======== Working data ========

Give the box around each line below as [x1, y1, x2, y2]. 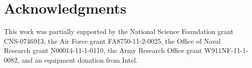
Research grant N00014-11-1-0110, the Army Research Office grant [4, 45, 202, 55]
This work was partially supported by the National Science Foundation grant [4, 26, 234, 36]
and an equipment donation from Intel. [21, 54, 138, 65]
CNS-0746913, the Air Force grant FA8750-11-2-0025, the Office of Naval [4, 35, 221, 46]
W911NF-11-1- [204, 45, 249, 55]
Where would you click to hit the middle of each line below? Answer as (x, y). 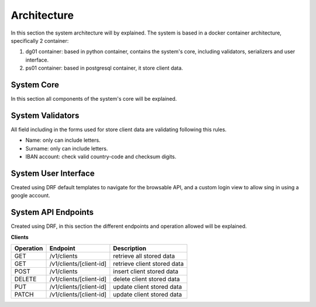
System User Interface (53, 173)
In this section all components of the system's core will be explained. (94, 99)
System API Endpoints (52, 212)
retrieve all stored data (144, 256)
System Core (35, 85)
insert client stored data (146, 271)
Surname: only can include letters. (67, 148)
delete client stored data (147, 279)
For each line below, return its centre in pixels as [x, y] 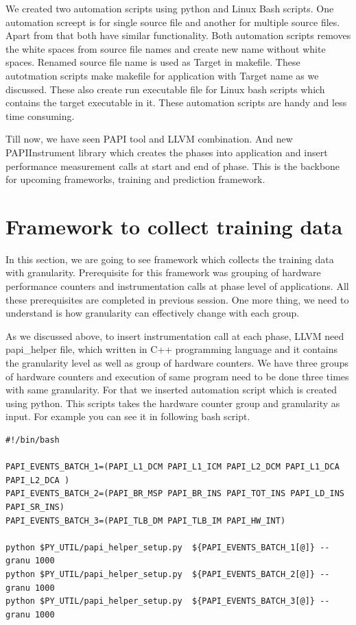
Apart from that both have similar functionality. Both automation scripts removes [178, 35]
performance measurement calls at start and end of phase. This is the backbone [173, 166]
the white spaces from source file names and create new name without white [166, 48]
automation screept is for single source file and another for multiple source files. [173, 22]
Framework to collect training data [174, 226]
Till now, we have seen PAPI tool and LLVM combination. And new [149, 139]
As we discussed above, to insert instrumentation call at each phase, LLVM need [175, 335]
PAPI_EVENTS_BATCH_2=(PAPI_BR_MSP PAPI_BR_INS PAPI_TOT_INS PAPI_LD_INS [175, 494]
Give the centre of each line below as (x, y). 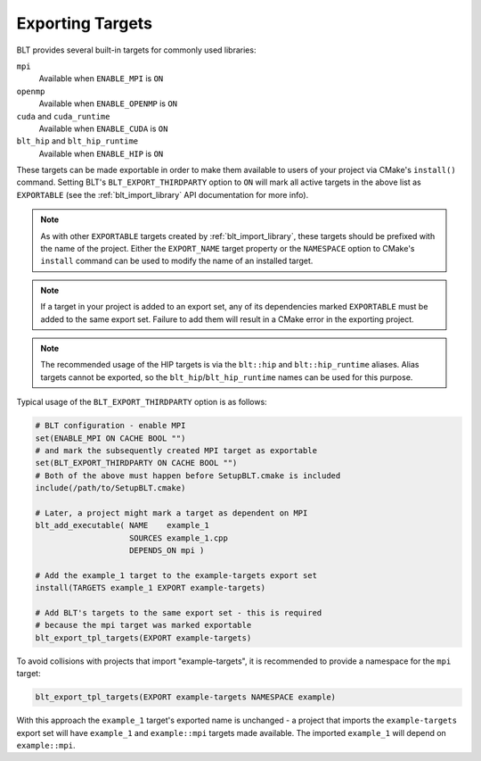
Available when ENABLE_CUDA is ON (103, 128)
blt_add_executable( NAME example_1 (122, 525)
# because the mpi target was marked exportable (143, 625)
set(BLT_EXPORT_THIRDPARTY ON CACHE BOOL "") (136, 463)
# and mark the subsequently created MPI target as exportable (176, 450)
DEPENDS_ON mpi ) (167, 550)
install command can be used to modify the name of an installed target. (177, 261)
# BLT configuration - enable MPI (110, 426)
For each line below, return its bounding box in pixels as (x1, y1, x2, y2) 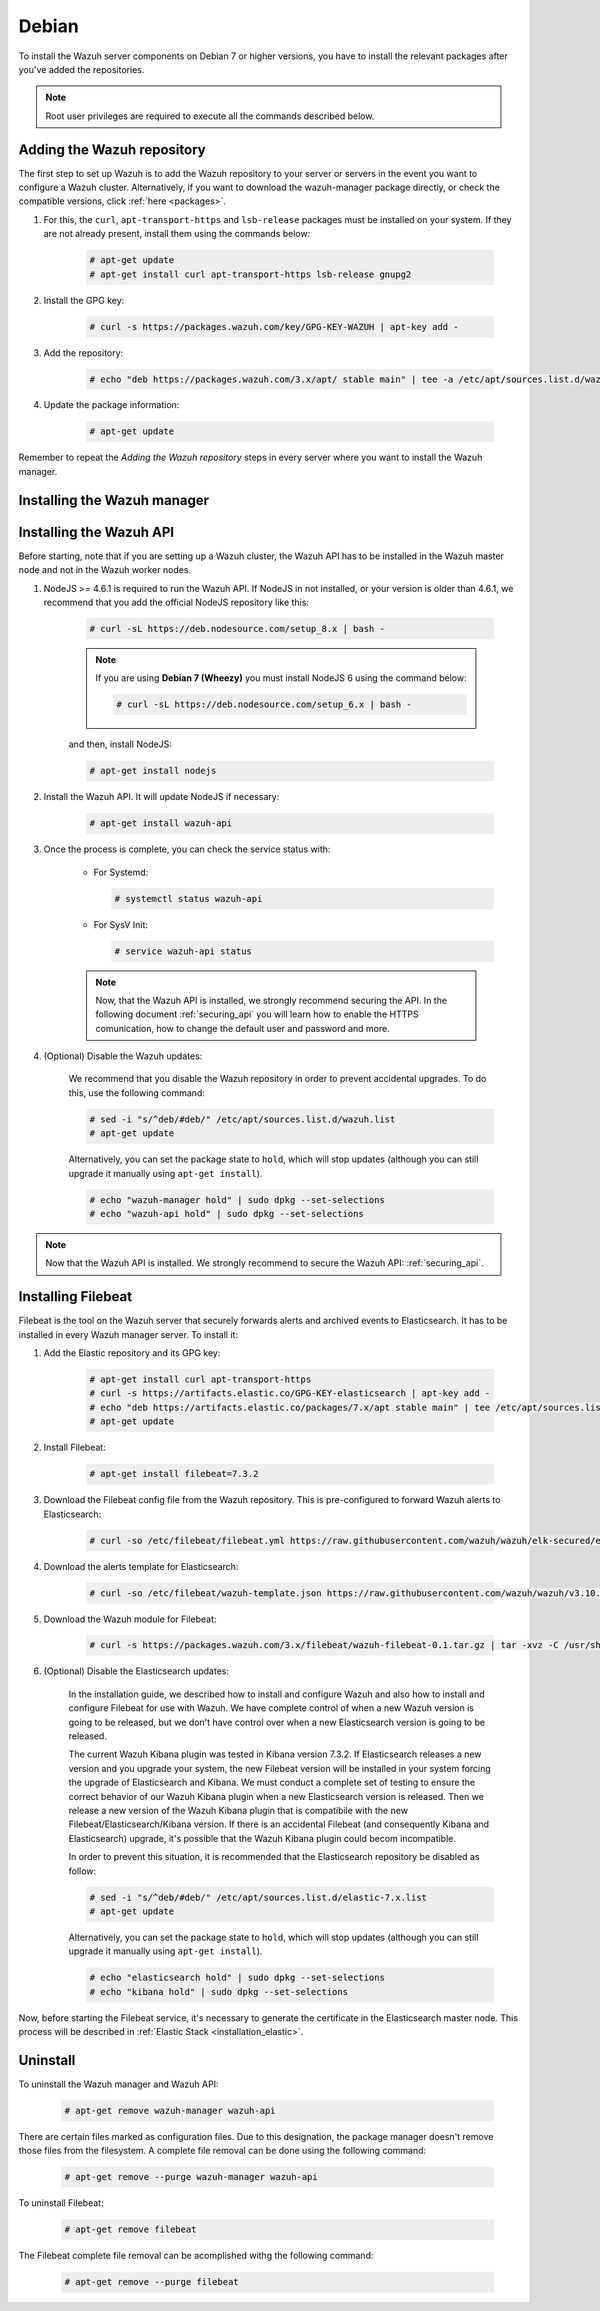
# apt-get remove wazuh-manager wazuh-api (64, 2105, 276, 2116)
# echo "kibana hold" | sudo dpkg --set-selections (89, 1986, 349, 1997)
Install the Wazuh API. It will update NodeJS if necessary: (43, 791, 280, 803)
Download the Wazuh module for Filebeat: (43, 1613, 217, 1625)
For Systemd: (93, 866, 149, 878)
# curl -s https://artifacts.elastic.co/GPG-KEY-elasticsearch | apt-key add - (89, 1388, 491, 1399)
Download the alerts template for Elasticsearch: (43, 1560, 239, 1572)
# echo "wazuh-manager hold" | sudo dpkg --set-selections (89, 1194, 385, 1205)

========

▸ **Assignment**
Scan the material above for the word "manager", and copy each line where it appears.

▸ **Response**
# apt-get remove wazuh-manager wazuh-api (64, 2105, 276, 2116)
# echo "wazuh-manager hold" | sudo dpkg --set-selections (89, 1194, 385, 1205)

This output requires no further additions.